- WORK REQUEST -
Look below for the line containing "Dasselbe Ergebnis kann"; from there through the line containing "parte sendo a", both lines included, please set down each line exactly and nothing else.

-------- GIVEN RECORDS --------

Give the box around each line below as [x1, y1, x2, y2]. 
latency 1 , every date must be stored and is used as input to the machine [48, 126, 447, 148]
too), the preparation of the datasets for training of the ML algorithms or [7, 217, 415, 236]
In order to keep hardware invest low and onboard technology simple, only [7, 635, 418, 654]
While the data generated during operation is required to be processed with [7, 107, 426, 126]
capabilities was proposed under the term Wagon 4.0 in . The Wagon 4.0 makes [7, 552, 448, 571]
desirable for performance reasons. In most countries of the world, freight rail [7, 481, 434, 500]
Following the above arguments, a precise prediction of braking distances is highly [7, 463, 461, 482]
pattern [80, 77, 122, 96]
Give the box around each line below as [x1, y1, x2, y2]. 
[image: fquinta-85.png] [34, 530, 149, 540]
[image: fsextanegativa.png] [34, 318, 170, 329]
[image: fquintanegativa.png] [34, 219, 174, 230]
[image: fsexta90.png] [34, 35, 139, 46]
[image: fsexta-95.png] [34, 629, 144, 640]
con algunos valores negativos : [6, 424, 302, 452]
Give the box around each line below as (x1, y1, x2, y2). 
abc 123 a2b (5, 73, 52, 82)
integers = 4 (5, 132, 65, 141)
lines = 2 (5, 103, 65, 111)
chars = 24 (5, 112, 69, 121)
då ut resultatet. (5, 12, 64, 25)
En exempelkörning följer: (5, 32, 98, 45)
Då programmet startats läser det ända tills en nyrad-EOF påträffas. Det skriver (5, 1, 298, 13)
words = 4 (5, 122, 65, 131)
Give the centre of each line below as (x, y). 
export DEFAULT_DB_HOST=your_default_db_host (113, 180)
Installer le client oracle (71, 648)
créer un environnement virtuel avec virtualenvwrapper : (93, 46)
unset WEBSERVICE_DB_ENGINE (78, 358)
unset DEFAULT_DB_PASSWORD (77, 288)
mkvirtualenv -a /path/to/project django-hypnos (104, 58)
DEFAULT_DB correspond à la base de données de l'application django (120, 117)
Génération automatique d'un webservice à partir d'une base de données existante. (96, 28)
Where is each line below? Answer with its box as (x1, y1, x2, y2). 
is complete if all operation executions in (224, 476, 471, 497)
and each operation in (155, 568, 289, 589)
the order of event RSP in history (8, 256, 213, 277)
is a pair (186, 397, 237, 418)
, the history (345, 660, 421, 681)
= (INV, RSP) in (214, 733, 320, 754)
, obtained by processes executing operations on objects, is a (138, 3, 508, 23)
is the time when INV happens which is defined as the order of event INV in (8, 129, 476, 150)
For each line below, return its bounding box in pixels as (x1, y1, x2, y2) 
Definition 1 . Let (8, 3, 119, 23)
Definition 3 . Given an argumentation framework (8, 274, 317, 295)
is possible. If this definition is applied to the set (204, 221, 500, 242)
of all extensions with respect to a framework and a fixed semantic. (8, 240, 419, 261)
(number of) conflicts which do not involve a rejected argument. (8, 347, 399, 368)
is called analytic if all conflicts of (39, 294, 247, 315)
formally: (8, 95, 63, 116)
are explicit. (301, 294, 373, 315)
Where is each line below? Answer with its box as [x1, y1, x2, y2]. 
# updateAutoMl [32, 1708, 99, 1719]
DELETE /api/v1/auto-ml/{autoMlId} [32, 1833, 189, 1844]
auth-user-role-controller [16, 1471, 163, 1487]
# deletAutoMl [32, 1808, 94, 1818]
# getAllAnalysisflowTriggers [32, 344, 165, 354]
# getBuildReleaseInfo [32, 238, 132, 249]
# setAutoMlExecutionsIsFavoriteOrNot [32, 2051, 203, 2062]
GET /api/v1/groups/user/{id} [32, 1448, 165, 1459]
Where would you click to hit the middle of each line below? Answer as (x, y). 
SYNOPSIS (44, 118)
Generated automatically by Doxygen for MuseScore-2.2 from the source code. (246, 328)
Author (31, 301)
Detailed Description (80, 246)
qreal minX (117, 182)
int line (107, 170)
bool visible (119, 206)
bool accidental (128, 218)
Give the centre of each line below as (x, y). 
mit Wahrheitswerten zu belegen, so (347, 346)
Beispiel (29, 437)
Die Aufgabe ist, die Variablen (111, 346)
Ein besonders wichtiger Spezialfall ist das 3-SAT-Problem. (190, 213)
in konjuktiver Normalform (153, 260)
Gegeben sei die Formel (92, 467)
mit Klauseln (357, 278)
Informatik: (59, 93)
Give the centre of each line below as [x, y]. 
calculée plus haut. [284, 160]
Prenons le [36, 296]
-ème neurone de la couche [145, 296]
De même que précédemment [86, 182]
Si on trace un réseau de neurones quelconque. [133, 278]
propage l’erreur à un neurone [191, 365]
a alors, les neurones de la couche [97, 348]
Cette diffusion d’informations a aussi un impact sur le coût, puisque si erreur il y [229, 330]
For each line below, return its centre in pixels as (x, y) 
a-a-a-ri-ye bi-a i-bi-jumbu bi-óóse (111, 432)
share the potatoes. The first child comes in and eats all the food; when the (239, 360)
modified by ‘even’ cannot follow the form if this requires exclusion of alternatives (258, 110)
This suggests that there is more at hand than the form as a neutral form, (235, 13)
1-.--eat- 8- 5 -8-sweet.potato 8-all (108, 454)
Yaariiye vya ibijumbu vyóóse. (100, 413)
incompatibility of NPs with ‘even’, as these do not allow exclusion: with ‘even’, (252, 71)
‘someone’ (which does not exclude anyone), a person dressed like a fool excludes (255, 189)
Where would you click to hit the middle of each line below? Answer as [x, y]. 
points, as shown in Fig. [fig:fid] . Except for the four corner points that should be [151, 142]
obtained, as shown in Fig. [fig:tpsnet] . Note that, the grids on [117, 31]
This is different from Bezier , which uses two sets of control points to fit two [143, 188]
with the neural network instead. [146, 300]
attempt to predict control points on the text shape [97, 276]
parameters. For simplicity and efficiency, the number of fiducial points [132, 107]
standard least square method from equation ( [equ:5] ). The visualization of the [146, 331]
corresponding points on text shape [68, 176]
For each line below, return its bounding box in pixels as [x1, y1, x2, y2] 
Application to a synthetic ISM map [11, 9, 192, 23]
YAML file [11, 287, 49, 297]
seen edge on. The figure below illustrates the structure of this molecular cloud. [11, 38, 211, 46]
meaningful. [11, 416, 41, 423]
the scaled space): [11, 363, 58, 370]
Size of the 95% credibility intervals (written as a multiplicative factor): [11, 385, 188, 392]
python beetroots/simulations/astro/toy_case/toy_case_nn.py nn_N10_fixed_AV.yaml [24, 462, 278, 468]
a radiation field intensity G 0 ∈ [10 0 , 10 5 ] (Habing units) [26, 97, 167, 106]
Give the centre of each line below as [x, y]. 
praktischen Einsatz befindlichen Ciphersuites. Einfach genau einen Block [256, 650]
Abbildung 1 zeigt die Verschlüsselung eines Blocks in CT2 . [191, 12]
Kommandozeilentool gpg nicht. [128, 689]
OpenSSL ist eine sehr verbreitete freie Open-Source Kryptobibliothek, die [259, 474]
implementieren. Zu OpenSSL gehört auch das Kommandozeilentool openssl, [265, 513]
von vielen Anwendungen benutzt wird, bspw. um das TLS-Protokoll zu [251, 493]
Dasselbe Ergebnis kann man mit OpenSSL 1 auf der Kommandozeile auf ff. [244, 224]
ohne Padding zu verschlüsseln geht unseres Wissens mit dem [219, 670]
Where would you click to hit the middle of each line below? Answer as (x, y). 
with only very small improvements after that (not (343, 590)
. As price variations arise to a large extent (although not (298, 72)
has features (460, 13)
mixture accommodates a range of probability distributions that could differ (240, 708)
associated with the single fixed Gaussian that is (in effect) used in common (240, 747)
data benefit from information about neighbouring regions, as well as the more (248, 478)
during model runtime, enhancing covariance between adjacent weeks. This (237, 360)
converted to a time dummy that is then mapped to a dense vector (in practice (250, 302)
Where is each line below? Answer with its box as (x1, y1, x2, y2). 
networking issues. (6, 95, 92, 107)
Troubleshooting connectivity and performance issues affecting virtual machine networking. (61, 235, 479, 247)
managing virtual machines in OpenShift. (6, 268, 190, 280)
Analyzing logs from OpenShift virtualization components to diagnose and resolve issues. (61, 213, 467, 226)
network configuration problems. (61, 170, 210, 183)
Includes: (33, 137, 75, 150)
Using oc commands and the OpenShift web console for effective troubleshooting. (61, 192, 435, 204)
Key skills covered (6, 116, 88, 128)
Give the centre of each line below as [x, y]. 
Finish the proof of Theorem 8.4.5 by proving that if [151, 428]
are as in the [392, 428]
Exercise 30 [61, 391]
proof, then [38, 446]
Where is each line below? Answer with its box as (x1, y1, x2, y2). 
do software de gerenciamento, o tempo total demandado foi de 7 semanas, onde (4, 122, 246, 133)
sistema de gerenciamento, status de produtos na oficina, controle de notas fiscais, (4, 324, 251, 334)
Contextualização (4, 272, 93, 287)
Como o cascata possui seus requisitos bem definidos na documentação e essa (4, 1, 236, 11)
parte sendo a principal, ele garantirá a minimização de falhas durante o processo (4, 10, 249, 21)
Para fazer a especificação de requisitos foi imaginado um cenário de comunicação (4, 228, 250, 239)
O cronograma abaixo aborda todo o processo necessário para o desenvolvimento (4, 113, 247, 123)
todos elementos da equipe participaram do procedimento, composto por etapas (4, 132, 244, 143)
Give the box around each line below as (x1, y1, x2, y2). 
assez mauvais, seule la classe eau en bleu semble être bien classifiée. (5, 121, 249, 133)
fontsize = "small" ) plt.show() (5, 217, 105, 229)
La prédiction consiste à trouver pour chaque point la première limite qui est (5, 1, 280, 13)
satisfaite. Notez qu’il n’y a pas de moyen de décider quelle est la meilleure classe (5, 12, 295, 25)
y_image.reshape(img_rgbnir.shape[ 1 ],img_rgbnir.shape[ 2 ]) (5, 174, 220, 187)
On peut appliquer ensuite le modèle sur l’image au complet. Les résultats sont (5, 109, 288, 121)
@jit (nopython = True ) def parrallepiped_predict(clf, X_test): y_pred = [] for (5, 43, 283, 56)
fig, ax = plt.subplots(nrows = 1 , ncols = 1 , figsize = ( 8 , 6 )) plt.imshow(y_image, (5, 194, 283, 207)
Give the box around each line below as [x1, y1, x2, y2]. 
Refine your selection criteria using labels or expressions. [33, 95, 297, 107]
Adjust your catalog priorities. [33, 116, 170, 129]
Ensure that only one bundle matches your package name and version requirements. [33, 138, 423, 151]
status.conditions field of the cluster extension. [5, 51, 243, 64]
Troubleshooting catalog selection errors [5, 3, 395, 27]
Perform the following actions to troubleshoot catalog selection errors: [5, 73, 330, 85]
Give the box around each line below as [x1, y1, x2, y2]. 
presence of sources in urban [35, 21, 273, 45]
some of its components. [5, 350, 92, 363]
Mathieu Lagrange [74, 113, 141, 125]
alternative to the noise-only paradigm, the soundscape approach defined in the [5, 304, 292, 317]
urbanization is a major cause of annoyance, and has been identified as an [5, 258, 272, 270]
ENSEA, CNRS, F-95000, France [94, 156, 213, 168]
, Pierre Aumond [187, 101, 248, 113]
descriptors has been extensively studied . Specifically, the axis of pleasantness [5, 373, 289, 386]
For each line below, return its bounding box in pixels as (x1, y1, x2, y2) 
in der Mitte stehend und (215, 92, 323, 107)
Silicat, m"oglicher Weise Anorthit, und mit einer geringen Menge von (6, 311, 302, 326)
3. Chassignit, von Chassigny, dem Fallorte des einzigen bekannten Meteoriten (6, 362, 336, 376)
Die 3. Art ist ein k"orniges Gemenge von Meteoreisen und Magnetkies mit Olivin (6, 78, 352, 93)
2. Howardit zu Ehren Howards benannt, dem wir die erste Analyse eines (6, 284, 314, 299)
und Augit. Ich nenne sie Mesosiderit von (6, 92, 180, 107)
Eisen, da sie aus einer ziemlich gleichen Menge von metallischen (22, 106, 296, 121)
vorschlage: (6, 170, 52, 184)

--------

- RESULT BELOW -
Dasselbe Ergebnis kann man mit OpenSSL 1 auf der Kommandozeile auf ff. [244, 224]
ohne Padding zu verschlüsseln geht unseres Wissens mit dem [219, 670]
Where would you click to hit the middle of each line below? Answer as (x, y). 
with only very small improvements after that (not (343, 590)
. As price variations arise to a large extent (although not (298, 72)
has features (460, 13)
mixture accommodates a range of probability distributions that could differ (240, 708)
associated with the single fixed Gaussian that is (in effect) used in common (240, 747)
data benefit from information about neighbouring regions, as well as the more (248, 478)
during model runtime, enhancing covariance between adjacent weeks. This (237, 360)
converted to a time dummy that is then mapped to a dense vector (in practice (250, 302)
Where is each line below? Answer with its box as (x1, y1, x2, y2). 
networking issues. (6, 95, 92, 107)
Troubleshooting connectivity and performance issues affecting virtual machine networking. (61, 235, 479, 247)
managing virtual machines in OpenShift. (6, 268, 190, 280)
Analyzing logs from OpenShift virtualization components to diagnose and resolve issues. (61, 213, 467, 226)
network configuration problems. (61, 170, 210, 183)
Includes: (33, 137, 75, 150)
Using oc commands and the OpenShift web console for effective troubleshooting. (61, 192, 435, 204)
Key skills covered (6, 116, 88, 128)
Give the centre of each line below as [x, y]. 
Finish the proof of Theorem 8.4.5 by proving that if [151, 428]
are as in the [392, 428]
Exercise 30 [61, 391]
proof, then [38, 446]
Where is each line below? Answer with its box as (x1, y1, x2, y2). 
do software de gerenciamento, o tempo total demandado foi de 7 semanas, onde (4, 122, 246, 133)
sistema de gerenciamento, status de produtos na oficina, controle de notas fiscais, (4, 324, 251, 334)
Contextualização (4, 272, 93, 287)
Como o cascata possui seus requisitos bem definidos na documentação e essa (4, 1, 236, 11)
parte sendo a principal, ele garantirá a minimização de falhas durante o processo (4, 10, 249, 21)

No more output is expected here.